Recorded data START
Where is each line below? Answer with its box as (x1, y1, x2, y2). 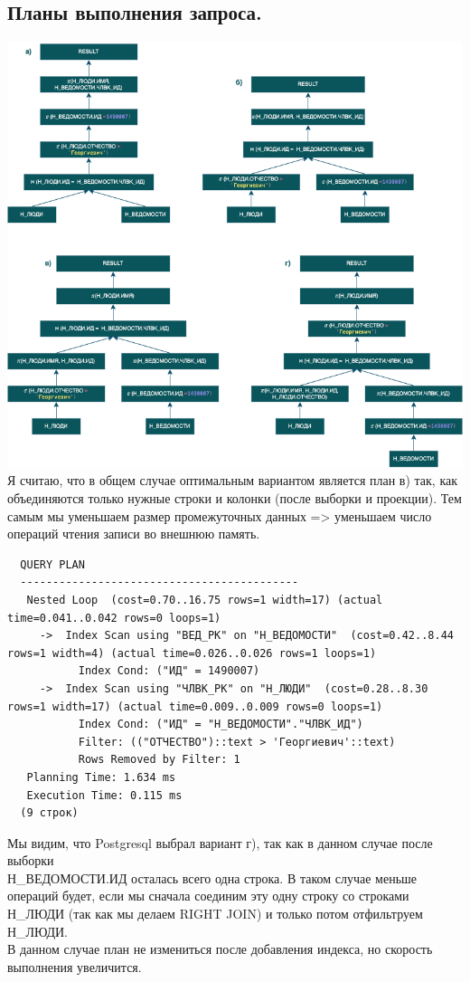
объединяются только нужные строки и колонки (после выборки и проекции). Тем (7, 489, 462, 507)
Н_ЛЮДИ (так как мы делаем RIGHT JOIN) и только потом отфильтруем (7, 904, 423, 923)
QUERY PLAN (20, 558, 85, 571)
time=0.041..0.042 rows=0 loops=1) (7, 611, 221, 624)
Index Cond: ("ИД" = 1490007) (78, 664, 260, 678)
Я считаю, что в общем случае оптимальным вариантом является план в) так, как (7, 471, 458, 490)
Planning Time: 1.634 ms (26, 770, 176, 784)
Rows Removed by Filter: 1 (78, 753, 240, 767)
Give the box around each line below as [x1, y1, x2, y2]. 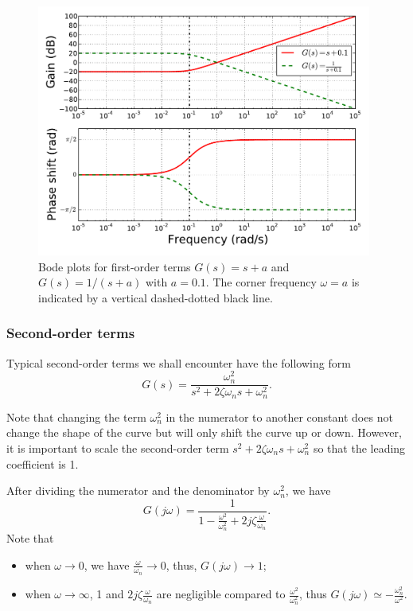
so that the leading [313, 439, 406, 456]
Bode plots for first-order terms [38, 258, 191, 274]
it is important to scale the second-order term [6, 439, 229, 456]
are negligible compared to [156, 586, 286, 602]
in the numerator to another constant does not [166, 408, 393, 425]
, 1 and [89, 586, 124, 602]
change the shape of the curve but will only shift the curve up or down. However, [6, 424, 402, 441]
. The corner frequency [205, 274, 317, 290]
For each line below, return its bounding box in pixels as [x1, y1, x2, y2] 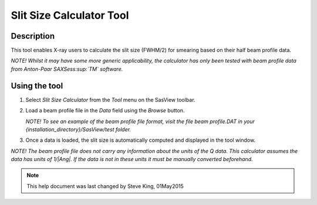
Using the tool [11, 81, 63, 91]
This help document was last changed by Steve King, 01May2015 [26, 182, 184, 190]
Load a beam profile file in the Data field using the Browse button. [25, 107, 185, 114]
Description [11, 31, 55, 41]
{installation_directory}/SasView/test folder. [25, 126, 131, 133]
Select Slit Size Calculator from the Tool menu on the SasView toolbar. [25, 96, 195, 103]
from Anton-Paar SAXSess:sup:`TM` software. [11, 65, 123, 73]
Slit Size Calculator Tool [11, 9, 129, 22]
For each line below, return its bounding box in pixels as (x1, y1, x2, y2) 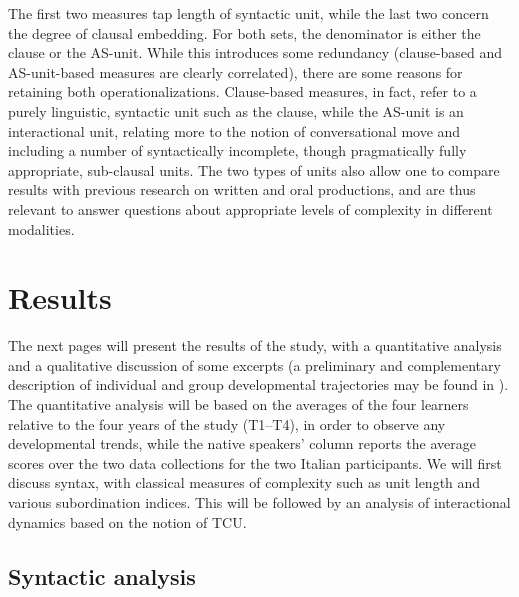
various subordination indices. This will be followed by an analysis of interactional (8, 492, 511, 512)
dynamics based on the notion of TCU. (8, 511, 247, 532)
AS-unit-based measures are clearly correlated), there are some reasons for (8, 61, 463, 82)
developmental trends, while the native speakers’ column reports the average (8, 433, 476, 454)
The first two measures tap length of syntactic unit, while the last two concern (8, 3, 489, 23)
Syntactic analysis (8, 560, 196, 591)
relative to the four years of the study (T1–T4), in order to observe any (8, 413, 446, 434)
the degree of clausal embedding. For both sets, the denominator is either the (8, 22, 481, 43)
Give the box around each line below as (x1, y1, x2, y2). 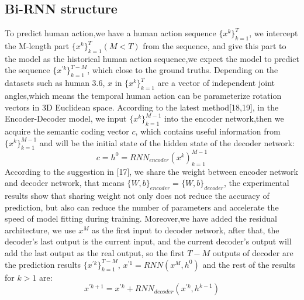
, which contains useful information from (135, 125, 281, 137)
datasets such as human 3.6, (5, 77, 105, 89)
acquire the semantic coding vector (5, 125, 129, 137)
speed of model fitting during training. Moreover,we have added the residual (5, 212, 277, 225)
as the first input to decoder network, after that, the (92, 223, 279, 236)
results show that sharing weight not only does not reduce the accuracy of (5, 189, 270, 202)
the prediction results (5, 258, 81, 270)
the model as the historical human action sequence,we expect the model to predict (5, 52, 299, 64)
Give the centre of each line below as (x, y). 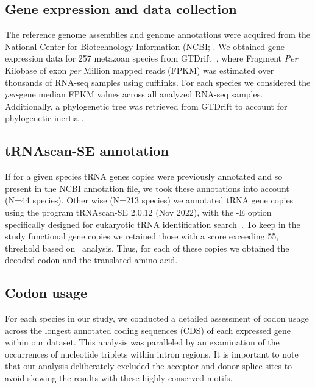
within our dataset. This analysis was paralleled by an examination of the (142, 342)
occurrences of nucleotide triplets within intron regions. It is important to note (152, 354)
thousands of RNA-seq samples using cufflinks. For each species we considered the (158, 82)
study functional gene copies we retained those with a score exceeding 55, (142, 236)
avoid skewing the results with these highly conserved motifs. (119, 378)
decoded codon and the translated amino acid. (91, 260)
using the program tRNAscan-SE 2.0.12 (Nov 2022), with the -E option (138, 212)
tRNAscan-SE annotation (87, 151)
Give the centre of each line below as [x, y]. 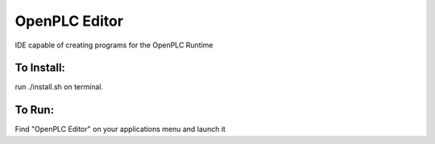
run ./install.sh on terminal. [59, 87]
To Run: [35, 110]
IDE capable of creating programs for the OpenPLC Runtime [114, 45]
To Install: [40, 68]
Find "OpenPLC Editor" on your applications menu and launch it [120, 130]
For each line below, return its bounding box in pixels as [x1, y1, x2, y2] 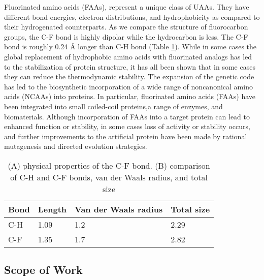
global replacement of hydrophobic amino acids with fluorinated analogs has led [4, 51, 252, 61]
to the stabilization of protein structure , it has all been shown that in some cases [4, 61, 255, 72]
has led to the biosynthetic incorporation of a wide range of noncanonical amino [4, 81, 253, 91]
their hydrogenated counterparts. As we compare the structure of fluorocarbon [4, 21, 248, 32]
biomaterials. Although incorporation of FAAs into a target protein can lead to [4, 111, 250, 121]
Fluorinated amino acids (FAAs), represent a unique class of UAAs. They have [4, 2, 249, 12]
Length [38, 203, 67, 215]
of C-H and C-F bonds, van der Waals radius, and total [10, 171, 208, 183]
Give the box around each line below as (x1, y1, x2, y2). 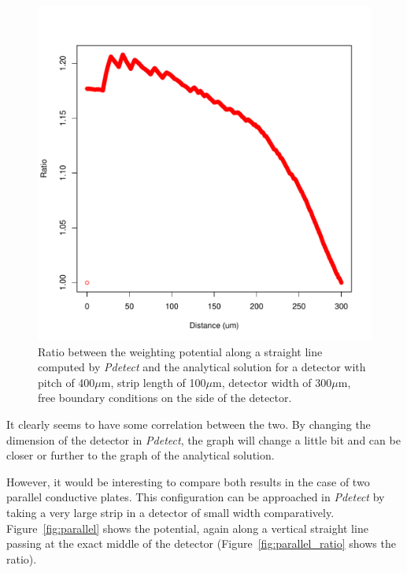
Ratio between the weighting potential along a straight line (38, 343, 323, 359)
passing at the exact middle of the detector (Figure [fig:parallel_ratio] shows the (6, 535, 396, 552)
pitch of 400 (38, 374, 95, 390)
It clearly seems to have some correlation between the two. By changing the (6, 415, 371, 432)
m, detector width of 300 (212, 374, 332, 390)
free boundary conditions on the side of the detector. (38, 389, 292, 406)
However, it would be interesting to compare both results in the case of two (6, 473, 370, 489)
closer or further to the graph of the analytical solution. (6, 447, 275, 463)
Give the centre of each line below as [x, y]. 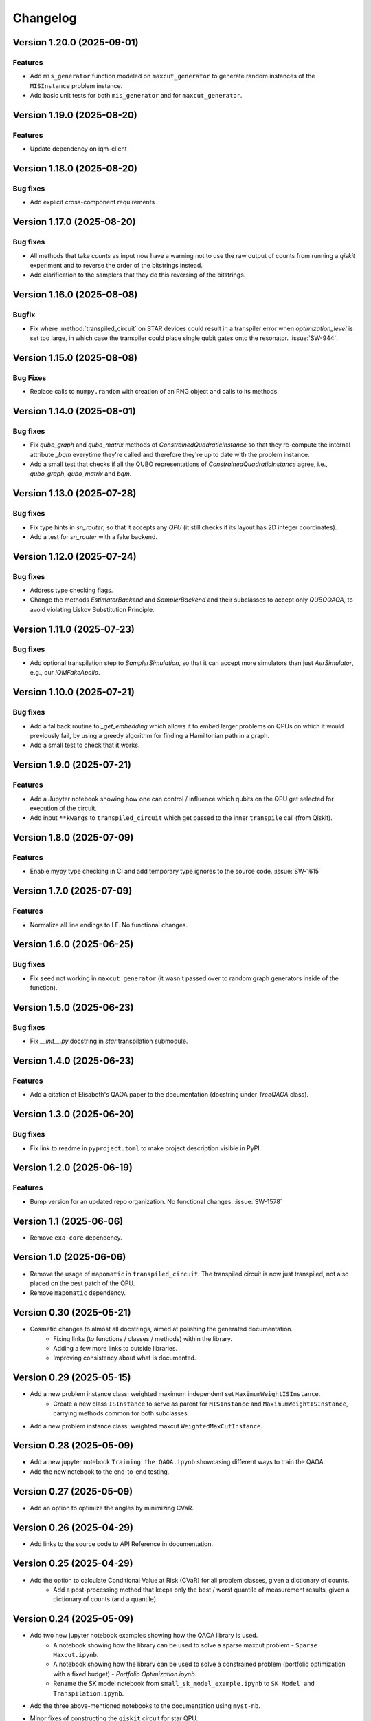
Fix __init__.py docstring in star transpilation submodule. [109, 1041]
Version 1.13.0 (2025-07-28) [75, 493]
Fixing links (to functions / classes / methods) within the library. [143, 1338]
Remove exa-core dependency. [76, 1237]
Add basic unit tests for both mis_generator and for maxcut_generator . [136, 96]
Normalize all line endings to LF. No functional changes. [109, 925]
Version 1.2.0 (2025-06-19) [73, 1168]
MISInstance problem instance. [76, 85]
Recorded data END
> **Task instructions**
Transcribe each entry above character for character, omitting pictures.

> **Final answer**
Where is each line below? Answer with its box as (x1, y1, x2, y2). 
объединяются только нужные строки и колонки (после выборки и проекции). Тем (7, 489, 462, 507)
Н_ЛЮДИ (так как мы делаем RIGHT JOIN) и только потом отфильтруем (7, 904, 423, 923)
QUERY PLAN (20, 558, 85, 571)
time=0.041..0.042 rows=0 loops=1) (7, 611, 221, 624)
Index Cond: ("ИД" = 1490007) (78, 664, 260, 678)
Я считаю, что в общем случае оптимальным вариантом является план в) так, как (7, 471, 458, 490)
Planning Time: 1.634 ms (26, 770, 176, 784)
Rows Removed by Filter: 1 (78, 753, 240, 767)
Give the box around each line below as [x1, y1, x2, y2]. 
so that the leading [313, 439, 406, 456]
Bode plots for first-order terms [38, 258, 191, 274]
it is important to scale the second-order term [6, 439, 229, 456]
are negligible compared to [156, 586, 286, 602]
in the numerator to another constant does not [166, 408, 393, 425]
, 1 and [89, 586, 124, 602]
change the shape of the curve but will only shift the curve up or down. However, [6, 424, 402, 441]
. The corner frequency [205, 274, 317, 290]
For each line below, return its bounding box in pixels as [x1, y1, x2, y2] 
Using the tool [11, 81, 63, 91]
This help document was last changed by Steve King, 01May2015 [26, 182, 184, 190]
Load a beam profile file in the Data field using the Browse button. [25, 107, 185, 114]
Description [11, 31, 55, 41]
{installation_directory}/SasView/test folder. [25, 126, 131, 133]
Select Slit Size Calculator from the Tool menu on the SasView toolbar. [25, 96, 195, 103]
from Anton-Paar SAXSess:sup:`TM` software. [11, 65, 123, 73]
Slit Size Calculator Tool [11, 9, 129, 22]
For each line below, return its bounding box in pixels as (x1, y1, x2, y2) 
various subordination indices. This will be followed by an analysis of interactional (8, 492, 511, 512)
dynamics based on the notion of TCU. (8, 511, 247, 532)
AS-unit-based measures are clearly correlated), there are some reasons for (8, 61, 463, 82)
developmental trends, while the native speakers’ column reports the average (8, 433, 476, 454)
The first two measures tap length of syntactic unit, while the last two concern (8, 3, 489, 23)
Syntactic analysis (8, 560, 196, 591)
relative to the four years of the study (T1–T4), in order to observe any (8, 413, 446, 434)
the degree of clausal embedding. For both sets, the denominator is either the (8, 22, 481, 43)
Give the box around each line below as (x1, y1, x2, y2). 
, which contains useful information from (135, 125, 281, 137)
datasets such as human 3.6, (5, 77, 105, 89)
acquire the semantic coding vector (5, 125, 129, 137)
speed of model fitting during training. Moreover,we have added the residual (5, 212, 277, 225)
as the first input to decoder network, after that, the (92, 223, 279, 236)
results show that sharing weight not only does not reduce the accuracy of (5, 189, 270, 202)
the prediction results (5, 258, 81, 270)
the model as the historical human action sequence,we expect the model to predict (5, 52, 299, 64)
Give the centre of each line below as (x, y). 
within our dataset. This analysis was paralleled by an examination of the (142, 342)
occurrences of nucleotide triplets within intron regions. It is important to note (152, 354)
thousands of RNA-seq samples using cufflinks. For each species we considered the (158, 82)
study functional gene copies we retained those with a score exceeding 55, (142, 236)
avoid skewing the results with these highly conserved motifs. (119, 378)
decoded codon and the translated amino acid. (91, 260)
using the program tRNAscan-SE 2.0.12 (Nov 2022), with the -E option (138, 212)
tRNAscan-SE annotation (87, 151)
Give the centre of each line below as [x, y]. 
run ./install.sh on terminal. [59, 87]
To Run: [35, 110]
IDE capable of creating programs for the OpenPLC Runtime [114, 45]
To Install: [40, 68]
Find "OpenPLC Editor" on your applications menu and launch it [120, 130]
For each line below, return its bounding box in pixels as [x1, y1, x2, y2] 
global replacement of hydrophobic amino acids with fluorinated analogs has led [4, 51, 252, 61]
to the stabilization of protein structure , it has all been shown that in some cases [4, 61, 255, 72]
has led to the biosynthetic incorporation of a wide range of noncanonical amino [4, 81, 253, 91]
their hydrogenated counterparts. As we compare the structure of fluorocarbon [4, 21, 248, 32]
biomaterials. Although incorporation of FAAs into a target protein can lead to [4, 111, 250, 121]
Fluorinated amino acids (FAAs), represent a unique class of UAAs. They have [4, 2, 249, 12]
Length [38, 203, 67, 215]
of C-H and C-F bonds, van der Waals radius, and total [10, 171, 208, 183]
Give the box around each line below as (x1, y1, x2, y2). 
Ratio between the weighting potential along a straight line (38, 343, 323, 359)
passing at the exact middle of the detector (Figure [fig:parallel_ratio] shows the (6, 535, 396, 552)
pitch of 400 (38, 374, 95, 390)
It clearly seems to have some correlation between the two. By changing the (6, 415, 371, 432)
m, detector width of 300 (212, 374, 332, 390)
free boundary conditions on the side of the detector. (38, 389, 292, 406)
However, it would be interesting to compare both results in the case of two (6, 473, 370, 489)
closer or further to the graph of the analytical solution. (6, 447, 275, 463)
Give the centre of each line below as [x, y]. 
Fix __init__.py docstring in star transpilation submodule. [109, 1041]
Version 1.13.0 (2025-07-28) [75, 493]
Fixing links (to functions / classes / methods) within the library. [143, 1338]
Remove exa-core dependency. [76, 1237]
Add basic unit tests for both mis_generator and for maxcut_generator . [136, 96]
Normalize all line endings to LF. No functional changes. [109, 925]
Version 1.2.0 (2025-06-19) [73, 1168]
MISInstance problem instance. [76, 85]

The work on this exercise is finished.